#### [Problem statement]
Your output should be the lines below from the one with "Proof. Para este" through the one with "The output is", copied exactly, pictures excluded.

------------------------------

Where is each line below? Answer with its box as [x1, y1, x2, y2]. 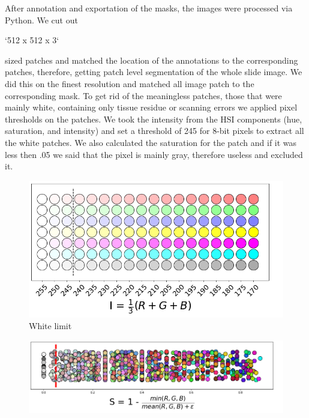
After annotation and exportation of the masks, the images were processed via [5, 2, 293, 14]
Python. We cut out [5, 13, 78, 26]
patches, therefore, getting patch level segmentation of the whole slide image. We [5, 65, 302, 78]
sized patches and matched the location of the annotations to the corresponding [5, 53, 298, 66]
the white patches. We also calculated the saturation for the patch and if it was [5, 136, 297, 148]
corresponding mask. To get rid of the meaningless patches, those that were [5, 89, 282, 101]
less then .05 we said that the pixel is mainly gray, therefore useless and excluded [5, 148, 303, 160]
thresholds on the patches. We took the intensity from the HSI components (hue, [5, 112, 302, 125]
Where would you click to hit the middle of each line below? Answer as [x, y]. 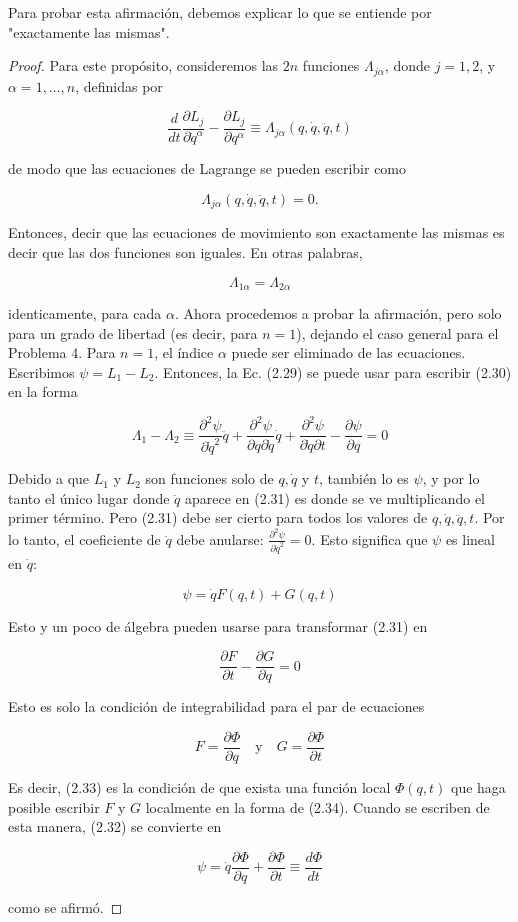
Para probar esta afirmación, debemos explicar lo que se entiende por [220, 12]
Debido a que [49, 478]
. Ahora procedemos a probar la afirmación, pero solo [338, 312]
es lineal [470, 538]
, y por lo [451, 478]
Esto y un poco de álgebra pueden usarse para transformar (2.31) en [218, 625]
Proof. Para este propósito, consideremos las [143, 65]
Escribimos [41, 371]
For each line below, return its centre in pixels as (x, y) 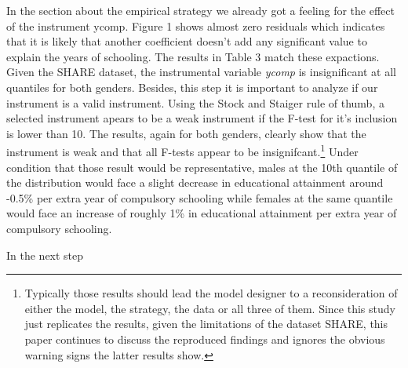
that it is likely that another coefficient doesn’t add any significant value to (187, 41)
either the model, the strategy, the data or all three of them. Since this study (210, 308)
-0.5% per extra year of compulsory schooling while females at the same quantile (200, 197)
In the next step (45, 255)
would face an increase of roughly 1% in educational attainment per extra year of (202, 213)
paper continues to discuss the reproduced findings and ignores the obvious (205, 339)
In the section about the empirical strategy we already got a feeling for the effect (200, 10)
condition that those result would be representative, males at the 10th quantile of (202, 167)
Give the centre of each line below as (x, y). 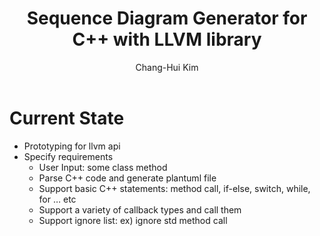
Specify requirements (68, 156)
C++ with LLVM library (167, 39)
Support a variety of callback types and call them (140, 209)
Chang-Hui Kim (167, 67)
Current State (67, 118)
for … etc (57, 199)
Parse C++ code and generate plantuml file (127, 178)
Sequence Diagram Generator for (167, 18)
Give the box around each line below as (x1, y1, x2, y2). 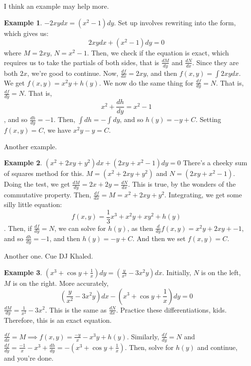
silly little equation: (4, 199, 62, 209)
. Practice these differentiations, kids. (116, 304, 227, 314)
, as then (127, 223, 153, 233)
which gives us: (4, 28, 49, 38)
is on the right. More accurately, (13, 278, 109, 288)
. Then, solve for (125, 342, 174, 352)
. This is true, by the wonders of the (128, 179, 236, 189)
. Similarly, (126, 331, 160, 341)
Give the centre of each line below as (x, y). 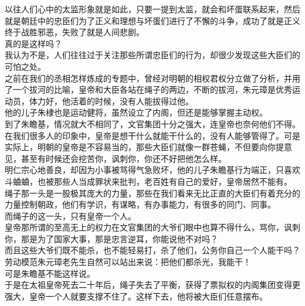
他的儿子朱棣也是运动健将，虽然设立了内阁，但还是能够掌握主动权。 (136, 112)
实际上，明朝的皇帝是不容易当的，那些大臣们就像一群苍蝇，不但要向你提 (144, 147)
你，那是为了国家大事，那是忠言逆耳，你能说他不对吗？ (111, 238)
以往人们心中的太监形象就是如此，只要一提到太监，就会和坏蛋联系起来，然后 (152, 9)
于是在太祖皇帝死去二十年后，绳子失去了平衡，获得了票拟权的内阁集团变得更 (152, 285)
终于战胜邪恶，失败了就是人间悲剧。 (74, 32)
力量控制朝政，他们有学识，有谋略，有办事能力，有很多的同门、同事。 (140, 204)
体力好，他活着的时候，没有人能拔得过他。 (111, 101)
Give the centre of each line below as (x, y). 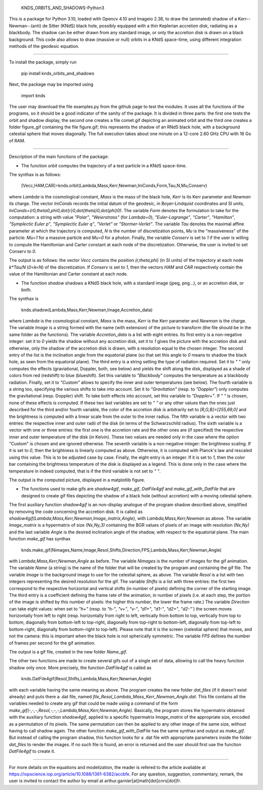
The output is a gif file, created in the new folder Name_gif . (68, 652)
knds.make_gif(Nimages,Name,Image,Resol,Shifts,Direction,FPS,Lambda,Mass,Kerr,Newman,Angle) (121, 550)
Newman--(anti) (25, 26)
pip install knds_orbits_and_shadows (58, 73)
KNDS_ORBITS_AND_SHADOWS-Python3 (63, 8)
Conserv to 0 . (23, 251)
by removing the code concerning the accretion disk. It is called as (76, 512)
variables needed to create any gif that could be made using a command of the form (94, 703)

------------------------------

#### [Reply]
Proof. Para este propósito, consideremos las [143, 65]
Escribimos [41, 371]
For each line below, return its centre in pixels as (x, y) 
that it is likely that another coefficient doesn’t add any significant value to (187, 41)
either the model, the strategy, the data or all three of them. Since this study (210, 308)
-0.5% per extra year of compulsory schooling while females at the same quantile (200, 197)
In the next step (45, 255)
would face an increase of roughly 1% in educational attainment per extra year of (202, 213)
paper continues to discuss the reproduced findings and ignores the obvious (205, 339)
In the section about the empirical strategy we already got a feeling for the effect (200, 10)
condition that those result would be representative, males at the 10th quantile of (202, 167)
Give the centre of each line below as (x, y). 
Specify requirements (68, 156)
C++ with LLVM library (167, 39)
Support a variety of callback types and call them (140, 209)
Chang-Hui Kim (167, 67)
Current State (67, 118)
for … etc (57, 199)
Parse C++ code and generate plantuml file (127, 178)
Sequence Diagram Generator for (167, 18)
Give the box around each line below as (x1, y1, x2, y2). 
silly little equation: (4, 199, 62, 209)
. Practice these differentiations, kids. (116, 304, 227, 314)
, as then (127, 223, 153, 233)
which gives us: (4, 28, 49, 38)
is on the right. More accurately, (13, 278, 109, 288)
. Then, solve for (125, 342, 174, 352)
. This is true, by the wonders of the (128, 179, 236, 189)
. Similarly, (126, 331, 160, 341)
Give the centre of each line below as (x, y). 
他的儿子朱棣也是运动健将，虽然设立了内阁，但还是能够掌握主动权。 (136, 112)
实际上，明朝的皇帝是不容易当的，那些大臣们就像一群苍蝇，不但要向你提 (144, 147)
你，那是为了国家大事，那是忠言逆耳，你能说他不对吗？ (111, 238)
以往人们心中的太监形象就是如此，只要一提到太监，就会和坏蛋联系起来，然后 (152, 9)
于是在太祖皇帝死去二十年后，绳子失去了平衡，获得了票拟权的内阁集团变得更 (152, 285)
终于战胜邪恶，失败了就是人间悲剧。 (74, 32)
力量控制朝政，他们有学识，有谋略，有办事能力，有很多的同门、同事。 (140, 204)
体力好，他活着的时候，没有人能拔得过他。 (111, 101)
Give the centre of each line below as (x, y). 
The output is a gif file, created in the new folder Name_gif . (68, 652)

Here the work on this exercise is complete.